I think the original question in this thread has not been addressed.
Part of what Tjfennel was asking (at least the way I read it) was the quality of the job throughout.
Now...
I know Archie does nice work, and there is proof of that, but the question is much more complex.
Sure... you can do a fantastic job on the welding of the frame, and a beautiful job on the re-body procedure on the roof, and the car is put back together properly because they know the cars, know what their doing, and been thru it many times.
But the question I have and I think it was part of Tjfennel's original question that was never touched on is...
What extensive care is taken to the persons car during this procedure?

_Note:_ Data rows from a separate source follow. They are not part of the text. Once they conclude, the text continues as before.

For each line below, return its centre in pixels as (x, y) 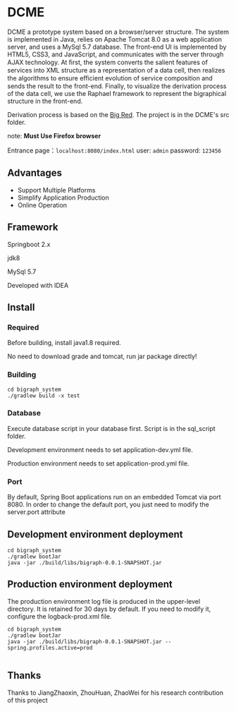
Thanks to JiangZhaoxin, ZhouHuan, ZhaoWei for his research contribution (116, 693)
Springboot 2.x (29, 244)
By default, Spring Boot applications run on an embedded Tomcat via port (114, 497)
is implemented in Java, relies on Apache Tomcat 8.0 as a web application (115, 39)
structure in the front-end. (45, 101)
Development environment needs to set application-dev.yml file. (100, 449)
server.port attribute (36, 512)
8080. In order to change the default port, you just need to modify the (108, 504)

When you take my interior apart, how is it done? Where do you put it? Do you do the interior work with clean clothes and clean hands? Let me explain... My interior is show. It's a 9.9 out of 10. It looks like a 2003 with 9,000 miles. Do you carefully remove each panel, not nick anything with a screwdriver, and place it in a seperate room, placed on a blanket, and seperate each piece with a blanket, cover it all up with a tarp during the choptop procedure? Or does it get tossed in a corner? Does it get put back together with care & precision? Are all the proper screws used in the proper locations, or is it a rattle trap when it returns? What about the steering wheel in that photo? My wheel is mint, not a mark, almost flawless... will it be returned to me that way? Same goes for the exterior?

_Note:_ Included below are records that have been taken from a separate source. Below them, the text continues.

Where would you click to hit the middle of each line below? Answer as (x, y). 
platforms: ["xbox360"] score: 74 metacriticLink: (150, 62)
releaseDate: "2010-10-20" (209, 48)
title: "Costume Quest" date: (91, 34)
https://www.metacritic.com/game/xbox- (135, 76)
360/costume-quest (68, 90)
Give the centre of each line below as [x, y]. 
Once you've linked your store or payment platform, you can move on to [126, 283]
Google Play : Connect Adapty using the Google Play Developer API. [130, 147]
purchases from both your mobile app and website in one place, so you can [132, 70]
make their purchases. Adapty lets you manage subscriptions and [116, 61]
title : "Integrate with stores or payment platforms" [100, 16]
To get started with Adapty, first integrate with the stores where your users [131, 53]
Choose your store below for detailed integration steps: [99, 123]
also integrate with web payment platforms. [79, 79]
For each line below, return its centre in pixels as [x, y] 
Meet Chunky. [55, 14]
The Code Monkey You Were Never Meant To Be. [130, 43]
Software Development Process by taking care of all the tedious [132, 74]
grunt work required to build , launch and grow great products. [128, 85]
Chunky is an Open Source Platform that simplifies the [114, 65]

Am I a Fiero Purest that Archie so often refers to? No... I am a Fiero owner who takes pride in his car and wants to keep it in the show conditon that it is currently in. And mint steering wheels, seats and panels are not cheap to replace.
I think these are the types of things Fiero owners who have very nice cars and have a strong interest in getting their roofs choped are mostly concerned about. They are valid concerns.
That is a lot of work and hats off to anyone who has done it. We have done it to several 1940's cars. But they were our own cars and not a service job.
------------------
"...the car is beautifully balanced and almost refuses to do anything but go where you point it. In it's tenacious stick and ability to go very fast over a mountain road with a minimum of driver effort, the Fiero GT feels more like a smaller, tighter Corvette than a direct competitor to any of the import 2-seaters. It feels solid, strong, fast and it's a little bigger than it looks. It looks racy and exotic, sticks to the road like glue, sounds good and gets you from one side of the mountains to the other quicker than all but a few cars on Earth." --- Road & Track on the 1987 Fiero GT
[This message has been edited by Skybax (edited 09-16-2003).]